▸ THE DATA
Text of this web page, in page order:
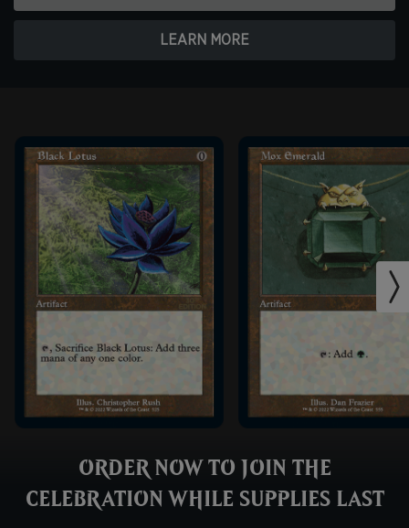
LEARN MORE
ORDER NOW TO JOIN THE
CELEBRATION WHILE SUPPLIES LAST
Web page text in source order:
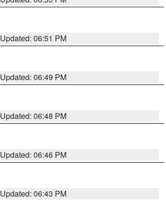
Updated: 06:51 PM
Updated: 06:49 PM
Updated: 06:48 PM
Updated: 06:46 PM
Updated: 06:43 PM
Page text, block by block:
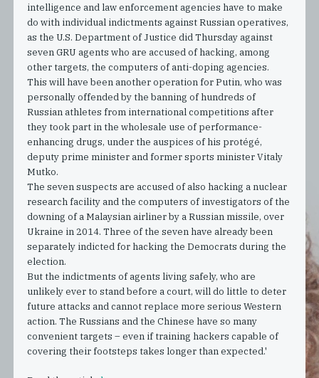
intelligence and law enforcement agencies have to make
do with individual indictments against Russian operatives,
as the U.S. Department of Justice did Thursday against
seven GRU agents who are accused of hacking, among
other targets, the computers of anti-doping agencies.
This will have been another operation for Putin, who was
personally offended by the banning of hundreds of
Russian athletes from international competitions after
they took part in the wholesale use of performance-
enhancing drugs, under the auspices of his protégé,
deputy prime minister and former sports minister Vitaly
Mutko.
The seven suspects are accused of also hacking a nuclear
research facility and the computers of investigators of the
downing of a Malaysian airliner by a Russian missile, over
Ukraine in 2014. Three of the seven have already been
separately indicted for hacking the Democrats during the
election.
But the indictments of agents living safely, who are
unlikely ever to stand before a court, will do little to deter
future attacks and cannot replace more serious Western
action. The Russians and the Chinese have so many
convenient targets – even if training hackers capable of
covering their footsteps takes longer than expected.'
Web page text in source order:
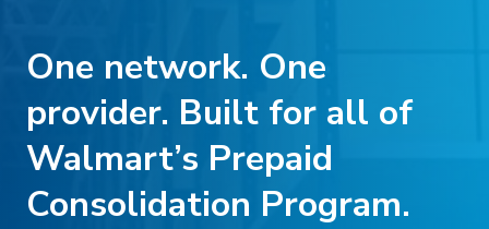
One network. One
provider. Built for all of
Walmart’s Prepaid
Consolidation Program.
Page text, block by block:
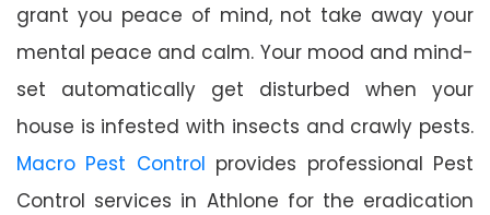
grant you peace of mind, not take away your
mental peace and calm. Your mood and mind-
set automatically get disturbed when your
house is infested with insects and crawly pests.
Macro Pest Control provides professional Pest
Control services in Athlone for the eradication
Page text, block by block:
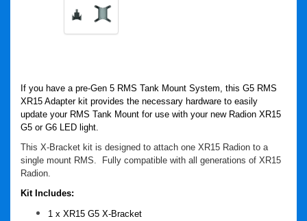
If you have a pre-Gen 5 RMS Tank Mount System, this G5 RMS
XR15 Adapter kit provides the necessary hardware to easily
update your RMS Tank Mount for use with your new Radion XR15
G5 or G6 LED light.
This X-Bracket kit is designed to attach one XR15 Radion to a
single mount RMS. Fully compatible with all generations of XR15
Radion.
Kit Includes:
1 x XR15 G5 X-Bracket
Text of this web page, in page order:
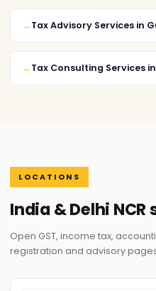
Tax Advisory Services in
Tax Consulting Services
LOCATIONS
India & Delhi
Open GST, income tax,
registration and advisory
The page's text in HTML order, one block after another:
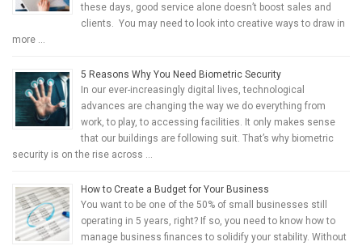
these days, good service alone doesn’t boost sales and
clients. You may need to look into creative ways to draw in
more …
5 Reasons Why You Need Biometric Security
In our ever-increasingly digital lives, technological
advances are changing the way we do everything from
work, to play, to accessing facilities. It only makes sense
that our buildings are following suit. That’s why biometric
security is on the rise across …
How to Create a Budget for Your Business
You want to be one of the 50% of small businesses still
operating in 5 years, right? If so, you need to know how to
manage business finances to solidify your stability. Without
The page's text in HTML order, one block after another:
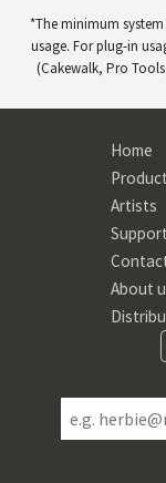
*The minimum
usage. For plug-in
(Cakewalk, Pro
Home
Artists
Support
About

▸ WHAT TO WORK ON
The reply should hold the lines from the top of the records through the line containing "Updated: 06:43 PM", reproduced exactly, and no pictures.

▸ TASK RESPONSE
Text of this web page, in page order:
LEARN MORE
ORDER NOW TO JOIN THE
CELEBRATION WHILE SUPPLIES LAST
Web page text in source order:
Updated: 06:51 PM
Updated: 06:49 PM
Updated: 06:48 PM
Updated: 06:46 PM
Updated: 06:43 PM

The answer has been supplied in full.